** Opening Material for this task block **
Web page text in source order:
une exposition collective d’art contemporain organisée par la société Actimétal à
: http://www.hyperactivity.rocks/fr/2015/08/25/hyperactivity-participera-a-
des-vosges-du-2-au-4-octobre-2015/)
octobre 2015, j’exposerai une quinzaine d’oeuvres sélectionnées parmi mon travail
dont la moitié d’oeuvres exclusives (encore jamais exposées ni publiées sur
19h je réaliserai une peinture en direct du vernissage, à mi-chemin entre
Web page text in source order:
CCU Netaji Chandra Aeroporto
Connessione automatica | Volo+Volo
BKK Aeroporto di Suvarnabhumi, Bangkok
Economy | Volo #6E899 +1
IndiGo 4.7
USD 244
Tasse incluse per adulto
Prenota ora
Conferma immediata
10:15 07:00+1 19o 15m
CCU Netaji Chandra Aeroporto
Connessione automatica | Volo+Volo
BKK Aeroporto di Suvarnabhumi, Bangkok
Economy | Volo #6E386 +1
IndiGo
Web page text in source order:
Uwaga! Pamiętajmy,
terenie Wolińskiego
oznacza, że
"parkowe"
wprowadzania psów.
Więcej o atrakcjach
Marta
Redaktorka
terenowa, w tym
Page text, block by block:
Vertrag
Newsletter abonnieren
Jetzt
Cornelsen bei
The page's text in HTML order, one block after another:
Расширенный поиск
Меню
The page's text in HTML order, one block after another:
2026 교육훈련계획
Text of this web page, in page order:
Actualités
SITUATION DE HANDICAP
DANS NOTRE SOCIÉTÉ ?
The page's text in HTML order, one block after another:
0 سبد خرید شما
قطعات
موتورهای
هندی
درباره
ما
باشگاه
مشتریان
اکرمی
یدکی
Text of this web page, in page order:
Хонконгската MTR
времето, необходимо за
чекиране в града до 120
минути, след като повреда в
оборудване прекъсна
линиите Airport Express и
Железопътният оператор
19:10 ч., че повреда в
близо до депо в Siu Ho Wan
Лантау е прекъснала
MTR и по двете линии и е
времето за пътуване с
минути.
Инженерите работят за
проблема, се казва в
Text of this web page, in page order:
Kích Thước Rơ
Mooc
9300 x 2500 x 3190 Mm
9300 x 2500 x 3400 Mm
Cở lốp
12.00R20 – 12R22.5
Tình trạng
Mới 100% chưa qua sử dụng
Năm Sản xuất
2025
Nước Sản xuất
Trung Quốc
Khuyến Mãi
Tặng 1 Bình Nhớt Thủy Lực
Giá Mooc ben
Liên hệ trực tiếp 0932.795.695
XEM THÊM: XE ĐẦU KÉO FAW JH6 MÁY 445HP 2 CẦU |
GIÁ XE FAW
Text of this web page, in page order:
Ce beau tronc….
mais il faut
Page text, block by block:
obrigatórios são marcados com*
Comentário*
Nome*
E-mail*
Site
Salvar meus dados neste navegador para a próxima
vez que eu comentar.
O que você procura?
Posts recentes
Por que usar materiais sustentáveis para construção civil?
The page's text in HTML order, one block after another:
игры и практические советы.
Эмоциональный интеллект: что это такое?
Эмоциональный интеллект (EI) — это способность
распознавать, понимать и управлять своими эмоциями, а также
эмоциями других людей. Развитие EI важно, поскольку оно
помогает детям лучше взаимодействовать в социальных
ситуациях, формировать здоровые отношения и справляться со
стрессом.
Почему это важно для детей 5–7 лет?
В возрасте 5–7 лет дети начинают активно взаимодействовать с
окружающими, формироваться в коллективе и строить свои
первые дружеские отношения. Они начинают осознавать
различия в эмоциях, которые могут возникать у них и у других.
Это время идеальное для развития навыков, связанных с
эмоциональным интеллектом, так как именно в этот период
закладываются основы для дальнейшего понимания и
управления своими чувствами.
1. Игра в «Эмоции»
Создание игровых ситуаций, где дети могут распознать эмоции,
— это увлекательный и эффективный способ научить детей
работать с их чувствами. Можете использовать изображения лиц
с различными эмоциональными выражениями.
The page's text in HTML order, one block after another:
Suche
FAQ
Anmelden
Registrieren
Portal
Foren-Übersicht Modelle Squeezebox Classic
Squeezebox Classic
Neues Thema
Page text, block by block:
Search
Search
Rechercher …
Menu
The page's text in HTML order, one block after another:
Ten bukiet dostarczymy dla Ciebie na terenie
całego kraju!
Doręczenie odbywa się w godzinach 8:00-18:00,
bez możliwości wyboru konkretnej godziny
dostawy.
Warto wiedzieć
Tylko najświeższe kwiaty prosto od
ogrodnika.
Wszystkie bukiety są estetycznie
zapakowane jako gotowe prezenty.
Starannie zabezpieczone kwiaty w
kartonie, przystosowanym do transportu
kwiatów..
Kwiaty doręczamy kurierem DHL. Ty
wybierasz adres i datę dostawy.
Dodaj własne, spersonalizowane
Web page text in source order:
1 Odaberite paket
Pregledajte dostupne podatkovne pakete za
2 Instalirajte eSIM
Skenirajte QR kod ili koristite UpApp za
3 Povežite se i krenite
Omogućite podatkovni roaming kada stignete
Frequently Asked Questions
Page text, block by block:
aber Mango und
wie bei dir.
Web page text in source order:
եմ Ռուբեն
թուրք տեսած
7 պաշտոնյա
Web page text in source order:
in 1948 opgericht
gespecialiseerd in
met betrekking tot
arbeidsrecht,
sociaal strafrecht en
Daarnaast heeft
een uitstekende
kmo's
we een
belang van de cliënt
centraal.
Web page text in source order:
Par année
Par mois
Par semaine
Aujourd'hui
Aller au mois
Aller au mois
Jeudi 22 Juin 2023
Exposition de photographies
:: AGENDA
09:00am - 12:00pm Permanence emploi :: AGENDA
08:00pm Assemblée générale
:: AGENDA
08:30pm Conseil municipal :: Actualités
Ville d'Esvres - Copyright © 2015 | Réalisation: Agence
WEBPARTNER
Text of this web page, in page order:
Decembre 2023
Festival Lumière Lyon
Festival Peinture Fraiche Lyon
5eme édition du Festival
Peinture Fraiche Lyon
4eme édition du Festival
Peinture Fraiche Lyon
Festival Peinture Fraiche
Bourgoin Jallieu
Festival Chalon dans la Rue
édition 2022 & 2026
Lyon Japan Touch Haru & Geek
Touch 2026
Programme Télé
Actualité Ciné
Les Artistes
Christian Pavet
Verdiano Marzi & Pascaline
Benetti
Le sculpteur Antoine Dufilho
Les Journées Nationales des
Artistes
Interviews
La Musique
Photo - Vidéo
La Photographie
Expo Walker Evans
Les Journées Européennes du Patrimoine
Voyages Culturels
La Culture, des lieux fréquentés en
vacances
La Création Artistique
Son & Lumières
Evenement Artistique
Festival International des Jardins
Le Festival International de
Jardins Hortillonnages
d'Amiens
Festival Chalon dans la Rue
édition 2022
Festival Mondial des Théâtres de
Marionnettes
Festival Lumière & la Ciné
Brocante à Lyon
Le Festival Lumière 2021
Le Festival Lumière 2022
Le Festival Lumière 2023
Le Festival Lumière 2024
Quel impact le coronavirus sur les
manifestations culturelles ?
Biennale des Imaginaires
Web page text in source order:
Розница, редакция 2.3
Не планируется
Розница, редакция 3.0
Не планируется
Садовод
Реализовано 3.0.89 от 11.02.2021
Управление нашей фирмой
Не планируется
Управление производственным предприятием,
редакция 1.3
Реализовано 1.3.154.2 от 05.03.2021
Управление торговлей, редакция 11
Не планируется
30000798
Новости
** Closing Material for this task block **
— Exercise directions —
Exactly the lines from the one holding "Bourgoin Jallieu" through the end of the data are to be repeated, with both ends included.

— Output of the exercise —
Bourgoin Jallieu
Festival Chalon dans la Rue
édition 2022 & 2026
Lyon Japan Touch Haru & Geek
Touch 2026
Programme Télé
Actualité Ciné
Les Artistes
Christian Pavet
Verdiano Marzi & Pascaline
Benetti
Le sculpteur Antoine Dufilho
Les Journées Nationales des
Artistes
Interviews
La Musique
Photo - Vidéo
La Photographie
Expo Walker Evans
Les Journées Européennes du Patrimoine
Voyages Culturels
La Culture, des lieux fréquentés en
vacances
La Création Artistique
Son & Lumières
Evenement Artistique
Festival International des Jardins
Le Festival International de
Jardins Hortillonnages
d'Amiens
Festival Chalon dans la Rue
édition 2022
Festival Mondial des Théâtres de
Marionnettes
Festival Lumière & la Ciné
Brocante à Lyon
Le Festival Lumière 2021
Le Festival Lumière 2022
Le Festival Lumière 2023
Le Festival Lumière 2024
Quel impact le coronavirus sur les
manifestations culturelles ?
Biennale des Imaginaires
Web page text in source order:
Розница, редакция 2.3
Не планируется
Розница, редакция 3.0
Не планируется
Садовод
Реализовано 3.0.89 от 11.02.2021
Управление нашей фирмой
Не планируется
Управление производственным предприятием,
редакция 1.3
Реализовано 1.3.154.2 от 05.03.2021
Управление торговлей, редакция 11
Не планируется
30000798
Новости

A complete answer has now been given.